While doing my regular SEO reading this month, I came across a really useful article which questions whether a website’s copy or sales staff is better at closing the deal. Our principle has always been that it’s a combination of the two, but the article makes a very interesting point, namely that in the case of tailor-made and niche holiday companies, a mediocre site could actually be doing a worse job of selling holidays than a poor site!


This may be a slightly strange idea to comprehend at first, but the principle is this: By their very nature, tailor-made holiday specialists deal exclusively in products designed individually for each customer. Therefore the web purchasing element of the site is largely redundant, and the best a website can do is to describe the holidays and list a series of sample itineraries to help inspire customers.  Once inspired, the site should encourage visitors to call for more information, for holiday planning advice and for bookings.  Now, a mediocre website may list its holidays with bland sounding itineraries which don’t sell the true magic of the holiday, meaning that your customers will not be inspired enough to pick up the phone and let your salesmen take over. A bad site on the other hand, may have little information or itineraries and would force a few customers to pick up the phone to discover what it is that you offer – at which point the sales staff take over. Neither of these will do magnificently, but it’s a sobering concept to realise that your website copy could hurt your sales quite so significantly.


The truth is that to succeed in the tailor-made holiday market, you need both your website’s copy and the sales staff on the phones to be at the very top of their game.


With competition in the holiday market so strong these days in the online arena, you really need to ensure that your web copy offers something better than the opposition. Every holiday site talks about their quality service/great prices/strong knowledge, to the degree that it has almost become white noise to the reader. What travel websites need (especially the niche tailor made variety) is something unique and compelling enough for readers to move from the web browser to the phone to talk to one of your experts.

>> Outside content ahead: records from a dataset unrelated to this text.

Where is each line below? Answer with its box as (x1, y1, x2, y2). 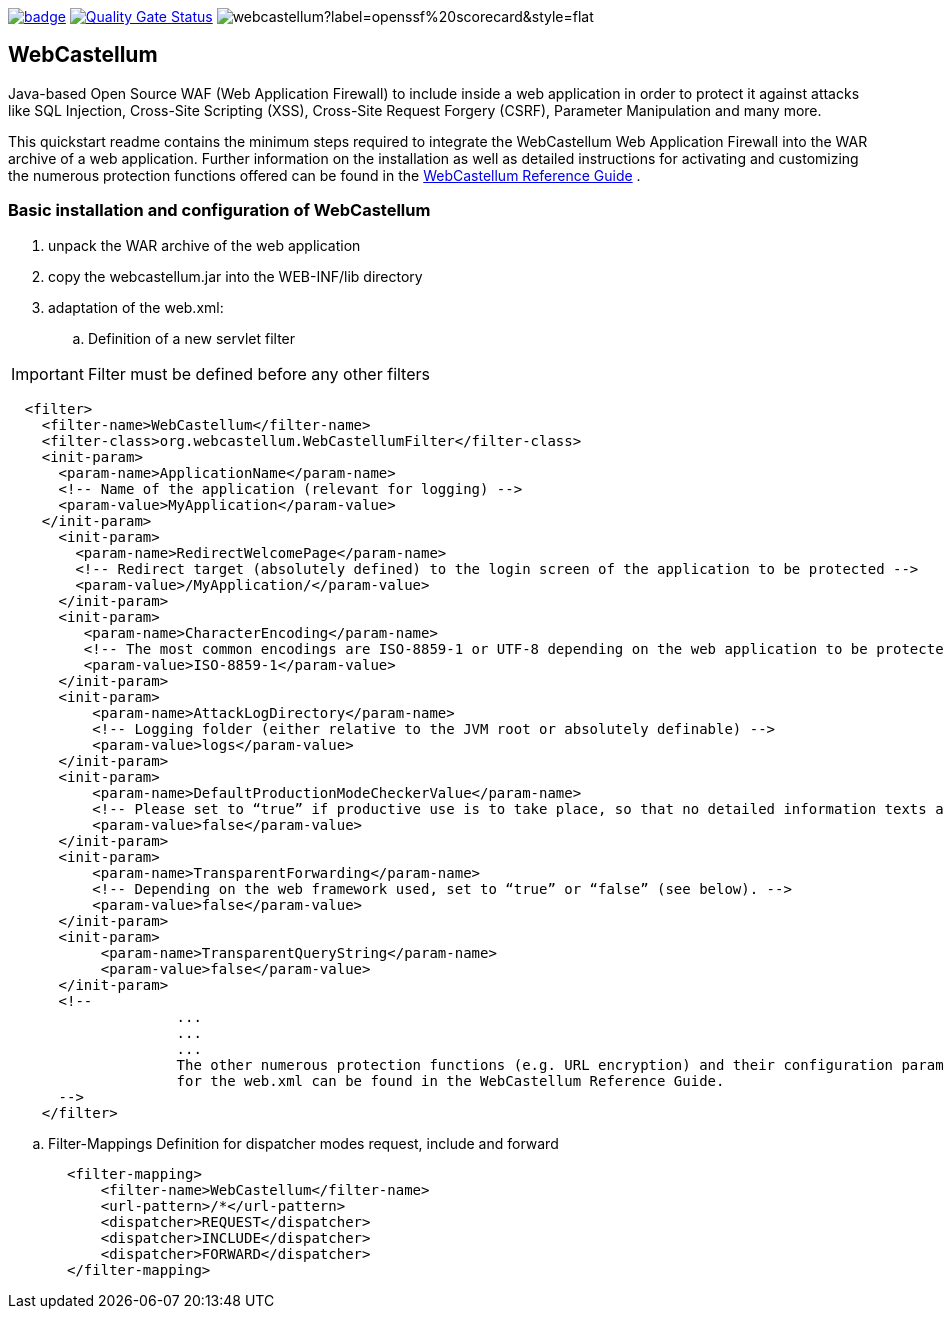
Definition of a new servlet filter (88, 329, 296, 347)
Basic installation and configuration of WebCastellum (8, 200, 431, 221)
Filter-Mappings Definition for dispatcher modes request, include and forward (48, 1134, 559, 1152)
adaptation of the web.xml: (48, 298, 224, 316)
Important (11, 363, 84, 384)
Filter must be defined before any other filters (87, 363, 430, 384)
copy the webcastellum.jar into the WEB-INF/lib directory (48, 267, 423, 285)
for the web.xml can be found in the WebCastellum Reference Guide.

So rather than talking in generic and factual terms, it’s vital that niche holiday operators simultaneously show off their unique knowledge and make the place sound as tantalisingly emotive as possible. You can talk about some of the exquisite local delicacies, about the pristine golden beaches and turquoise waters, about the incredibly colourful coral reefs and fascinating wildlife – whatever the main selling points of the region you’re looking to promote are. All of this must, of course, be immaculately written – both stylistically and in terms of grammar and language - and this is where many perfectly good companies fail: either by just putting any old copy up, or by using the same overly-complex content as used in their brochure. There’s a key difference between online and offline copy: the latter is designed to be read at length in comfort, while the former needs to be punchy and to the point.

If your copy has done the job, it will have succeeded in encouraging the visitor to pick up the phone, and then it’s time for your sales staff to take over and strut their in-depth knowledge of your product and ensure that the sale is made. If the copy has performed at its best, the sale should be far easier to finalise thanks to the warm up work your website has done.


So the answer to which is better - your sales staff or the copy on your site?  They’re both vital, but your website’s copy needs to be of a high standard to maximise your call centre staff’s potential. If you can warm them up with some mouth-watering copy, you’re halfway there to making the sale!